Tokenize phrases in tokenized tuple-CodePudding

I have a dataset consisting of tokenized tuples. My steps of pre-processing were first, tokenizing the words, and then normalizing slang words. But then the slang words could consist of phrases with white spaces. I'm trying to do another round of tokenizing, but I couldn't figure out the way. Here's an example of my data.

  firstTokenization                       normalized               secondTokenization 
0     [yes, no, cs]      [yes, no, customer service]     [yes, no, customer, service] 
1             [nlp]    [natural language processing]  [natural, language, processing] 
2         [no, yes]                        [no, yes]                        [no, yes]

I am trying to figure out a way to generate the secondTokenization column. Here's the code I'm currently working on...

tokenizer = MWETokenizer()
def tokenization (text):
    return tokenizer.tokenize(text.split())
df['firstTokenization'] = df['content'].apply(lambda x: tokenization(x.lower()))

normalizad_word = pd.read_excel('normalisasi.xlsx')
normalizad_word_dict = {}

for index, row in normalizad_word.iterrows():
    if row[0] not in normalizad_word_dict:
        normalizad_word_dict[row[0]] = row[1] 
def normalized_term(document):
    return [normalizad_word_dict[term] if term in normalizad_word_dict else term for term in document]
df['normalized'] = df['firstTokenization'].apply(normalized_term)
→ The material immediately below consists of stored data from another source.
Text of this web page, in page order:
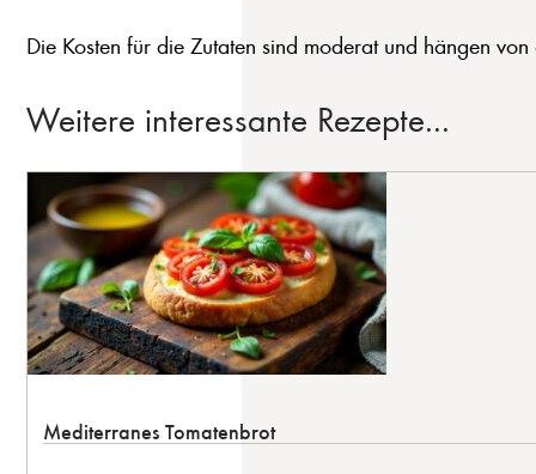
Die Kosten für die Zutaten sind moderat und hängen
Weitere interessante Rezepte...
Mediterranes Tomatenbrot
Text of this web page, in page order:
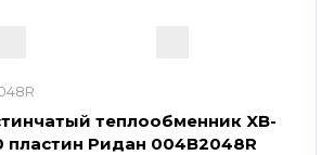
теплообменник XB-
пластин Ридан 004B2048R
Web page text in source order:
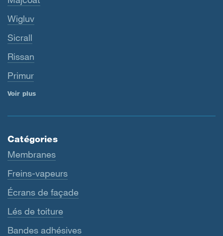
Wigluv
Sicrall
Rissan
Primur
Voir plus
Catégories
Membranes
Freins-vapeurs
Écrans de façade
Lés de toiture
Bandes adhésives
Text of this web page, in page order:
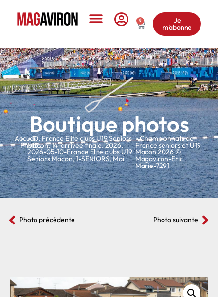
0 Je
m'abonne
Boutique photos
Accueil
»
Photos
»10,France Elite clubs U19 Seniors
Macon,14-arrivée finale,2026,
2026-05-10-France Elite clubs U19
Seniors Macon,1-SENIORS,Mai
» Championnats de
France seniors et U19
Macon 2026 ©
Magaviron-Eric
Marie-7291
Photo précédente Photo suivante
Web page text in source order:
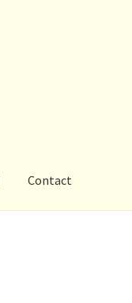
Contact
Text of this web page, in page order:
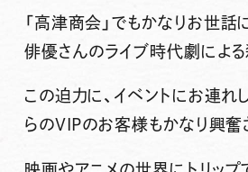
「高津商会」でもかなりお世話
俳優さんのライブ時代劇による
この迫力に、イベントにお連れ
らのVIPのお客様もかなり興奮
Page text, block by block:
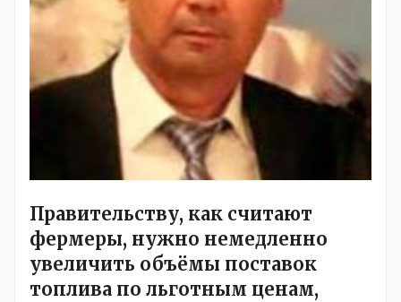
Правительству, как считают
фермеры, нужно немедленно
увеличить объёмы поставок
топлива по льготным ценам,
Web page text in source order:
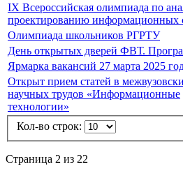
️IX Всероссийская олимпиада по
проектированию информационных
Олимпиада школьников РГРТУ
День открытых дверей ФВТ.
Ярмарка вакансий 27 марта 2025
Открыт прием статей в
научных трудов «Информационные
технологии»
Кол-во строк:
Страница 2 из 22
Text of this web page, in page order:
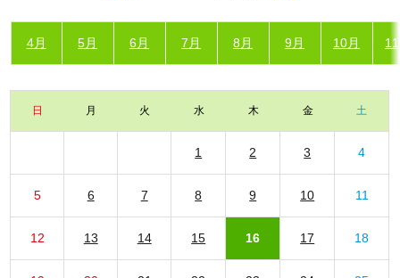
4月 5月 6月 7月 8月 9月 10月
日 月 火 水 木 金 土
1 2 3 4
5 6 7 8 9 10 11
12 13 14 15 16 17 18
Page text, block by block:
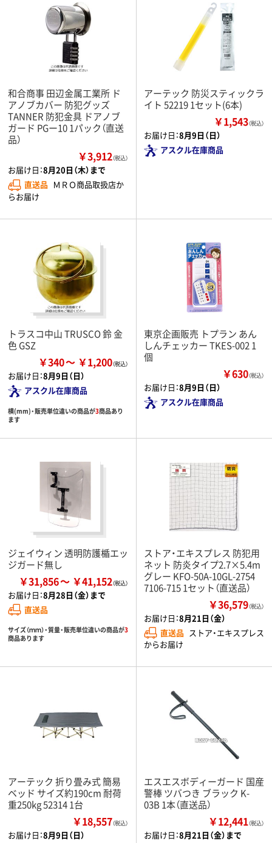
和合商事 田辺金属工業所 ド
アノブカバー 防犯グッズ
TANNER 防犯金具 ドアノブ
ガード PGー10 1パック（直送
品）
￥3,912（税込）
お届け日：8月20日（木）まで
直送品 ＭＲＯ商品取扱店か
らお届け
アーテック 防災スティックラ
イト 52219 1セット(6本)
￥1,543（税込）
お届け日：8月9日（日）
アスクル在庫商品
トラスコ中山 TRUSCO 鈴 金
色 GSZ
￥340 ￥1,200
お届け日：8月9日（日）
アスクル在庫商品
横(mm)・販売単位違いの商品が3商品あり
ます
東京企画販売 トプラン あん
しんチェッカー TKES-002 1
個
￥630（税込）
お届け日：8月9日（日）
アスクル在庫商品
ジェイウィン 透明防護楯エッ
ジガード無し
￥31,856 ￥41,152
お届け日：8月28日（金）まで
直送品
サイズ（ｍｍ）・質量・販売単位違いの商品が3
商品あります
ストア・エキスプレス 防犯用
ネット 防炎タイプ2.7×5.4m
グレー KFO-50A-10GL-2754
7106-715 1セット（直送品）
￥36,579（税込）
お届け日：8月21日（金）
直送品 ストア・エキスプレス
からお届け
アーテック 折り畳み式 簡易
ベッド サイズ約190cm 耐荷
重250kg 52314 1台
￥18,557（税込）
お届け日：8月9日（日）
エスエスボディーガード 国産
警棒 ツバつき ブラック K-
03B 1本（直送品）
￥12,441（税込）
お届け日：8月21日（金）まで

CodePudding user response：

This works if your normalized column does not contain nested lists.

Setup:

import pandas as pd
    
df = pd.DataFrame({'firstTokenization': [['yes', 'no', 'cs'],
                                         ['nlp'],
                                         ['no', 'yes']],
                   'normalized': [['yes', 'no', 'customer service'],
                                  ['natural language processing'],
                                  ['no', 'yes']],
                   })

print(df)

Output:

  firstTokenization                     normalized
0     [yes, no, cs]    [yes, no, customer service]
1             [nlp]  [natural language processing]
2         [no, yes]                      [no, yes]
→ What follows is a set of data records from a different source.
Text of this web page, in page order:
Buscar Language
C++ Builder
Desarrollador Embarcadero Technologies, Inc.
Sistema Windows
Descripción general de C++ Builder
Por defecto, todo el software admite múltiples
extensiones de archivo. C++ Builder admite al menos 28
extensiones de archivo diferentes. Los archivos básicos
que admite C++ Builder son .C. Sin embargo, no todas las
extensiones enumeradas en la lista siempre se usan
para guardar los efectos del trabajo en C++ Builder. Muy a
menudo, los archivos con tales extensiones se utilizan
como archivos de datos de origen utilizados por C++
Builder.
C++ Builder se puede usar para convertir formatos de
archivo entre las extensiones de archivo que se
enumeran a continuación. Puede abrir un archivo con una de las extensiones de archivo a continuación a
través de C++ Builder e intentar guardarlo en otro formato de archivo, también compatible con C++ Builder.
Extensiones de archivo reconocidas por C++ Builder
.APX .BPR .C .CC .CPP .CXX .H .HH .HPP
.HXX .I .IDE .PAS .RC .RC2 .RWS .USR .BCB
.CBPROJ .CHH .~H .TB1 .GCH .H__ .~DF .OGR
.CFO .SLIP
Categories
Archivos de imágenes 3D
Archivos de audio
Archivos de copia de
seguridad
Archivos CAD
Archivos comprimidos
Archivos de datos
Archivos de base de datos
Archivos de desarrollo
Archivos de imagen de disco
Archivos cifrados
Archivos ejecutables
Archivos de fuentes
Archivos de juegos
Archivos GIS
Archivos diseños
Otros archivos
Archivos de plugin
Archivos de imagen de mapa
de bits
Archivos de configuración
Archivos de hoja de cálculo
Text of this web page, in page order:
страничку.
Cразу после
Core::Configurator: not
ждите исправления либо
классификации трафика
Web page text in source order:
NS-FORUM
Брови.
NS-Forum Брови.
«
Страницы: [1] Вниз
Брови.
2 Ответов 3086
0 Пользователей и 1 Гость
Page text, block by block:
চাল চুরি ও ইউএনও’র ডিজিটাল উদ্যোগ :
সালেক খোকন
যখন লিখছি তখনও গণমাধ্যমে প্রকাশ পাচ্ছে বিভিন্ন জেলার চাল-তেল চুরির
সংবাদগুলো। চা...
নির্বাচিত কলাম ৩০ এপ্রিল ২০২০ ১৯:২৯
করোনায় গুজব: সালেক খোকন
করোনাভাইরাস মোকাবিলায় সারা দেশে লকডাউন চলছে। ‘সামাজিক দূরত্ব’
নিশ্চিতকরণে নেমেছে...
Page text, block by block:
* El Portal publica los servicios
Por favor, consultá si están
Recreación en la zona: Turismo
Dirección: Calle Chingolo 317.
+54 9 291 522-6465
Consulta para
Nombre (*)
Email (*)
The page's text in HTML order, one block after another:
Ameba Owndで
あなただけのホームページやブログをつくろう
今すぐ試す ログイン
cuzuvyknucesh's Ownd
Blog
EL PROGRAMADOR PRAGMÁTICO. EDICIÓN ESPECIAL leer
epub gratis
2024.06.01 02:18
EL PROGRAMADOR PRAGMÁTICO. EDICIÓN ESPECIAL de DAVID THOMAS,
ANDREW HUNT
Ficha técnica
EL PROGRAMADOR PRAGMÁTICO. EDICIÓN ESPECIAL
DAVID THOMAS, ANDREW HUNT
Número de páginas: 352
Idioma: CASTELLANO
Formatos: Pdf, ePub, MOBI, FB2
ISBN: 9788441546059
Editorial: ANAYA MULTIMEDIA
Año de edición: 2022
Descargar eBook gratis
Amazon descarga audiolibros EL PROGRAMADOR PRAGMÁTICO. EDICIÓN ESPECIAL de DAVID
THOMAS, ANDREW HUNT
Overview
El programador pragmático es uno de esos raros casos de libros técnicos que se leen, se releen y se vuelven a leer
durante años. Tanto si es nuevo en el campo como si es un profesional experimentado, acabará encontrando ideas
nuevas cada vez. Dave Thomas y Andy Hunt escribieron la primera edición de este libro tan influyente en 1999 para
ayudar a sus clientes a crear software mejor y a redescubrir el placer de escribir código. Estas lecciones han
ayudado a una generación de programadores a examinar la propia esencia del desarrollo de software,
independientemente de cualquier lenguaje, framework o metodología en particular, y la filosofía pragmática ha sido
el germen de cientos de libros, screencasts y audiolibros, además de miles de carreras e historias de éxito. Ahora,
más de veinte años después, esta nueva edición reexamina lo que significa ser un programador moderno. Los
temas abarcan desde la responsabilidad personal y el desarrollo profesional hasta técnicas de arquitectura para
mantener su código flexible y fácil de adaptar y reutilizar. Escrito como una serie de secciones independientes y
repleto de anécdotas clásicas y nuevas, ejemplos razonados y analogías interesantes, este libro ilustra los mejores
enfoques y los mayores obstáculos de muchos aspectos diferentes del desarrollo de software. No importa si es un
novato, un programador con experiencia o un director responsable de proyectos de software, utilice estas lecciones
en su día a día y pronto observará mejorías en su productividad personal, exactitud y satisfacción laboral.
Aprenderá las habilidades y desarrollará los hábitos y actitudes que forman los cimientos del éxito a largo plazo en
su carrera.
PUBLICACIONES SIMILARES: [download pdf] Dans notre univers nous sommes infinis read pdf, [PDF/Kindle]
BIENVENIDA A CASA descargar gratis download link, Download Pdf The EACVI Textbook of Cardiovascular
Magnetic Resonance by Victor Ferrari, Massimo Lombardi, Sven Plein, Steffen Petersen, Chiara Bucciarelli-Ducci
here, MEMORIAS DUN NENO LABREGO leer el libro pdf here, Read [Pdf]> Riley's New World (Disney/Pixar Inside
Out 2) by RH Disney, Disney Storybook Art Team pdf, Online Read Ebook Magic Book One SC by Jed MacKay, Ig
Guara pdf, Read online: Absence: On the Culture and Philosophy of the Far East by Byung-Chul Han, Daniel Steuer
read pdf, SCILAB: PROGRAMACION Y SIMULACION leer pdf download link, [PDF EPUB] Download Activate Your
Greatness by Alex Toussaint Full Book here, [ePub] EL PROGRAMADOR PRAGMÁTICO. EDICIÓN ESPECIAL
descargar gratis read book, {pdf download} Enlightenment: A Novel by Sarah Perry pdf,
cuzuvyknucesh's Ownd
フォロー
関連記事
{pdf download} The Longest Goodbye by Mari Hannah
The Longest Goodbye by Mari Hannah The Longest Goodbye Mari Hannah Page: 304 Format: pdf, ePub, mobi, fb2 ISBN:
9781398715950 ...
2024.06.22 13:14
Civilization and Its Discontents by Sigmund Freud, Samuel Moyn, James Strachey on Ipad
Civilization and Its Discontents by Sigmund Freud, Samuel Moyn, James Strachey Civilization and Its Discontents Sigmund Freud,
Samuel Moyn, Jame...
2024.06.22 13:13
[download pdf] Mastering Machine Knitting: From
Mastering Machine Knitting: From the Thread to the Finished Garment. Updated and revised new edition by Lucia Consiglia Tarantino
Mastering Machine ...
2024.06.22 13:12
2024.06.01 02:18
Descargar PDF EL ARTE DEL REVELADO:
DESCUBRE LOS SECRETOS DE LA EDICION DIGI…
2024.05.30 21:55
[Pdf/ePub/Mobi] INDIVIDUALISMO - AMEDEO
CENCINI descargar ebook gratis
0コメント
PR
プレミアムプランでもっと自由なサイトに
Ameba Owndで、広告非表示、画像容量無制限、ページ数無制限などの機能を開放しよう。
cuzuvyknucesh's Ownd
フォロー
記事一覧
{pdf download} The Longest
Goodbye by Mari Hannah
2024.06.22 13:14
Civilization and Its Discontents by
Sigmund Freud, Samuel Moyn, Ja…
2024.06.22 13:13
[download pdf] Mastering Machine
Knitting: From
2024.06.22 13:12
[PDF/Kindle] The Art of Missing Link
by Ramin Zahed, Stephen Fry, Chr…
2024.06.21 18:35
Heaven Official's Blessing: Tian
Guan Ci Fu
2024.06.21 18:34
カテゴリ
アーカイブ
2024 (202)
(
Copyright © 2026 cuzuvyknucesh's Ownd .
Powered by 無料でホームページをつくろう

The first apply splits the tokens on space, the second unnests the lists as shown in this answer.

df['secondTokenization'] = df['normalized'].apply(lambda x: [token.split(' ') for token in x]).apply(lambda y: [token for sublist in y for token in sublist])
print(df)

Output:

  firstTokenization                     normalized  \
0     [yes, no, cs]    [yes, no, customer service]   
1             [nlp]  [natural language processing]   
2         [no, yes]                      [no, yes]   

                secondTokenization  
0     [yes, no, customer, service]  
1  [natural, language, processing]  
2                        [no, yes]